What you have to do: In your answer, print every record exactly as it is written.

Materials provided:
◇ ◇ ◇
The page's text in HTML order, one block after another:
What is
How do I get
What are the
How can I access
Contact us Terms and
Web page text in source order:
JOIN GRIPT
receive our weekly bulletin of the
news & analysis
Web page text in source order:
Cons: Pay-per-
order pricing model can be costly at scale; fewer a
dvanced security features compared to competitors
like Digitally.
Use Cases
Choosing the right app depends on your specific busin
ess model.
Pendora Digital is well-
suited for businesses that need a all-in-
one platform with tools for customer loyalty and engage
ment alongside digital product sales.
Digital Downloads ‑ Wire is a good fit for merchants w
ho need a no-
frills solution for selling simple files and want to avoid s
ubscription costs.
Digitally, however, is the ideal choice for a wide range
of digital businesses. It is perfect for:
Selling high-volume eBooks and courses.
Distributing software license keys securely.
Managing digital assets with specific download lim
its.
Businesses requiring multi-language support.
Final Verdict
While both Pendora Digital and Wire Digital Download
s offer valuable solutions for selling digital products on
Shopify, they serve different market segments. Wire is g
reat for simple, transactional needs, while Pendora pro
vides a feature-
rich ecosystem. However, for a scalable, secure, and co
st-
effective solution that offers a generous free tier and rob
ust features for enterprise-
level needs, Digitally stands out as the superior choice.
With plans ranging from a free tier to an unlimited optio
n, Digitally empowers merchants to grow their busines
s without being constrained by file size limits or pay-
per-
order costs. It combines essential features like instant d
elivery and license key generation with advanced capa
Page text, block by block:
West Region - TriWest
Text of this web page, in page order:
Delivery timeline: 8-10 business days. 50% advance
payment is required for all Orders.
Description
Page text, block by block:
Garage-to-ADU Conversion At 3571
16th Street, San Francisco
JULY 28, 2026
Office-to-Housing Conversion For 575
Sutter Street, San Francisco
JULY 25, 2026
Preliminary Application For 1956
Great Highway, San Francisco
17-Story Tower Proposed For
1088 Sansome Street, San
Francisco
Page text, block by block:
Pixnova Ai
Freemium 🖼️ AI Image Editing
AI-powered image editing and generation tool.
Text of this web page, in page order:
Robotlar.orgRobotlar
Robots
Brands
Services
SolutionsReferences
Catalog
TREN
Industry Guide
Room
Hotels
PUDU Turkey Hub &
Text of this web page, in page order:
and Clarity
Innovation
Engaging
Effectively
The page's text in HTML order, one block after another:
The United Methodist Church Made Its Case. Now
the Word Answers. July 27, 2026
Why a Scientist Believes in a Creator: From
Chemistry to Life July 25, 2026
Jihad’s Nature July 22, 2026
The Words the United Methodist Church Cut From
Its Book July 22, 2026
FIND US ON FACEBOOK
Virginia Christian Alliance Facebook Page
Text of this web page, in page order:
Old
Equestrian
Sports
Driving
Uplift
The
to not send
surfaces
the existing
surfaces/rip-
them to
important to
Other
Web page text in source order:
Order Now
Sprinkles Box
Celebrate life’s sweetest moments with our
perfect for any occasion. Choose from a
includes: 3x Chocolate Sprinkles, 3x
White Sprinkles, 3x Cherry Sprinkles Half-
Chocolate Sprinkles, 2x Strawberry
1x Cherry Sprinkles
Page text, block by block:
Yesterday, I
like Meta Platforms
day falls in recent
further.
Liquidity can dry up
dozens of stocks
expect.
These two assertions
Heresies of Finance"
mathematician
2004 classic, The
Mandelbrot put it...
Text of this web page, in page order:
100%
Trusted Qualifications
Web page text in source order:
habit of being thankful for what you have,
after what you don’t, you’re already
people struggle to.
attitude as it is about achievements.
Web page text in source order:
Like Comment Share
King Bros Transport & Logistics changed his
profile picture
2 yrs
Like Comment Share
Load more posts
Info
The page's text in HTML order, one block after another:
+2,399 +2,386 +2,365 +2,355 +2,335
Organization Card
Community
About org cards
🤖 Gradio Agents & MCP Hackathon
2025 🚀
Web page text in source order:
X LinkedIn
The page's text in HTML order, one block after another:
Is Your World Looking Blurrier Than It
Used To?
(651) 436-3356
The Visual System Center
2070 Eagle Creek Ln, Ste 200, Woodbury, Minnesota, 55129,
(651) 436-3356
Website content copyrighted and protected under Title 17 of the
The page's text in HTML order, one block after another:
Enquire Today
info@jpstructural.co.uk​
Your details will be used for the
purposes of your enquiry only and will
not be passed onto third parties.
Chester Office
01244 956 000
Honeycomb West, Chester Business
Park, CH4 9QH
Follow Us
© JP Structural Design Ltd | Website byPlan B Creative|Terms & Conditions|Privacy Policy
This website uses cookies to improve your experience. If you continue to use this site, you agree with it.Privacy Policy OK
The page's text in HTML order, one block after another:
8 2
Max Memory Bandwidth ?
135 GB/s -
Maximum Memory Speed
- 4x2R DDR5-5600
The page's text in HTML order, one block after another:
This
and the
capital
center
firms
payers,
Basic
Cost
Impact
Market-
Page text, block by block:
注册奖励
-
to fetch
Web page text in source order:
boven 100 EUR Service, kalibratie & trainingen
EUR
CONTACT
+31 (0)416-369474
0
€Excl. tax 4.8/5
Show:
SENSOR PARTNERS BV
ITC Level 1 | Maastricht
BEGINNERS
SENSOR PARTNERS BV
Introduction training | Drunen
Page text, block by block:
◇ ◇ ◇
Written response:
The page's text in HTML order, one block after another:
What is
How do I get
What are the
How can I access
Contact us Terms and
Web page text in source order:
JOIN GRIPT
receive our weekly bulletin of the
news & analysis
Web page text in source order:
Cons: Pay-per-
order pricing model can be costly at scale; fewer a
dvanced security features compared to competitors
like Digitally.
Use Cases
Choosing the right app depends on your specific busin
ess model.
Pendora Digital is well-
suited for businesses that need a all-in-
one platform with tools for customer loyalty and engage
ment alongside digital product sales.
Digital Downloads ‑ Wire is a good fit for merchants w
ho need a no-
frills solution for selling simple files and want to avoid s
ubscription costs.
Digitally, however, is the ideal choice for a wide range
of digital businesses. It is perfect for:
Selling high-volume eBooks and courses.
Distributing software license keys securely.
Managing digital assets with specific download lim
its.
Businesses requiring multi-language support.
Final Verdict
While both Pendora Digital and Wire Digital Download
s offer valuable solutions for selling digital products on
Shopify, they serve different market segments. Wire is g
reat for simple, transactional needs, while Pendora pro
vides a feature-
rich ecosystem. However, for a scalable, secure, and co
st-
effective solution that offers a generous free tier and rob
ust features for enterprise-
level needs, Digitally stands out as the superior choice.
With plans ranging from a free tier to an unlimited optio
n, Digitally empowers merchants to grow their busines
s without being constrained by file size limits or pay-
per-
order costs. It combines essential features like instant d
elivery and license key generation with advanced capa
Page text, block by block:
West Region - TriWest
Text of this web page, in page order:
Delivery timeline: 8-10 business days. 50% advance
payment is required for all Orders.
Description
Page text, block by block:
Garage-to-ADU Conversion At 3571
16th Street, San Francisco
JULY 28, 2026
Office-to-Housing Conversion For 575
Sutter Street, San Francisco
JULY 25, 2026
Preliminary Application For 1956
Great Highway, San Francisco
17-Story Tower Proposed For
1088 Sansome Street, San
Francisco
Page text, block by block:
Pixnova Ai
Freemium 🖼️ AI Image Editing
AI-powered image editing and generation tool.
Text of this web page, in page order:
Robotlar.orgRobotlar
Robots
Brands
Services
SolutionsReferences
Catalog
TREN
Industry Guide
Room
Hotels
PUDU Turkey Hub &
Text of this web page, in page order:
and Clarity
Innovation
Engaging
Effectively
The page's text in HTML order, one block after another:
The United Methodist Church Made Its Case. Now
the Word Answers. July 27, 2026
Why a Scientist Believes in a Creator: From
Chemistry to Life July 25, 2026
Jihad’s Nature July 22, 2026
The Words the United Methodist Church Cut From
Its Book July 22, 2026
FIND US ON FACEBOOK
Virginia Christian Alliance Facebook Page
Text of this web page, in page order:
Old
Equestrian
Sports
Driving
Uplift
The
to not send
surfaces
the existing
surfaces/rip-
them to
important to
Other
Web page text in source order:
Order Now
Sprinkles Box
Celebrate life’s sweetest moments with our
perfect for any occasion. Choose from a
includes: 3x Chocolate Sprinkles, 3x
White Sprinkles, 3x Cherry Sprinkles Half-
Chocolate Sprinkles, 2x Strawberry
1x Cherry Sprinkles
Page text, block by block:
Yesterday, I
like Meta Platforms
day falls in recent
further.
Liquidity can dry up
dozens of stocks
expect.
These two assertions
Heresies of Finance"
mathematician
2004 classic, The
Mandelbrot put it...
Text of this web page, in page order:
100%
Trusted Qualifications
Web page text in source order:
habit of being thankful for what you have,
after what you don’t, you’re already
people struggle to.
attitude as it is about achievements.
Web page text in source order:
Like Comment Share
King Bros Transport & Logistics changed his
profile picture
2 yrs
Like Comment Share
Load more posts
Info
The page's text in HTML order, one block after another:
+2,399 +2,386 +2,365 +2,355 +2,335
Organization Card
Community
About org cards
🤖 Gradio Agents & MCP Hackathon
2025 🚀
Web page text in source order:
X LinkedIn
The page's text in HTML order, one block after another:
Is Your World Looking Blurrier Than It
Used To?
(651) 436-3356
The Visual System Center
2070 Eagle Creek Ln, Ste 200, Woodbury, Minnesota, 55129,
(651) 436-3356
Website content copyrighted and protected under Title 17 of the
The page's text in HTML order, one block after another:
Enquire Today
info@jpstructural.co.uk​
Your details will be used for the
purposes of your enquiry only and will
not be passed onto third parties.
Chester Office
01244 956 000
Honeycomb West, Chester Business
Park, CH4 9QH
Follow Us
© JP Structural Design Ltd | Website byPlan B Creative|Terms & Conditions|Privacy Policy
This website uses cookies to improve your experience. If you continue to use this site, you agree with it.Privacy Policy OK
The page's text in HTML order, one block after another:
8 2
Max Memory Bandwidth ?
135 GB/s -
Maximum Memory Speed
- 4x2R DDR5-5600
The page's text in HTML order, one block after another:
This
and the
capital
center
firms
payers,
Basic
Cost
Impact
Market-
Page text, block by block:
注册奖励
-
to fetch
Web page text in source order:
boven 100 EUR Service, kalibratie & trainingen
EUR
CONTACT
+31 (0)416-369474
0
€Excl. tax 4.8/5
Show:
SENSOR PARTNERS BV
ITC Level 1 | Maastricht
BEGINNERS
SENSOR PARTNERS BV
Introduction training | Drunen
Page text, block by block:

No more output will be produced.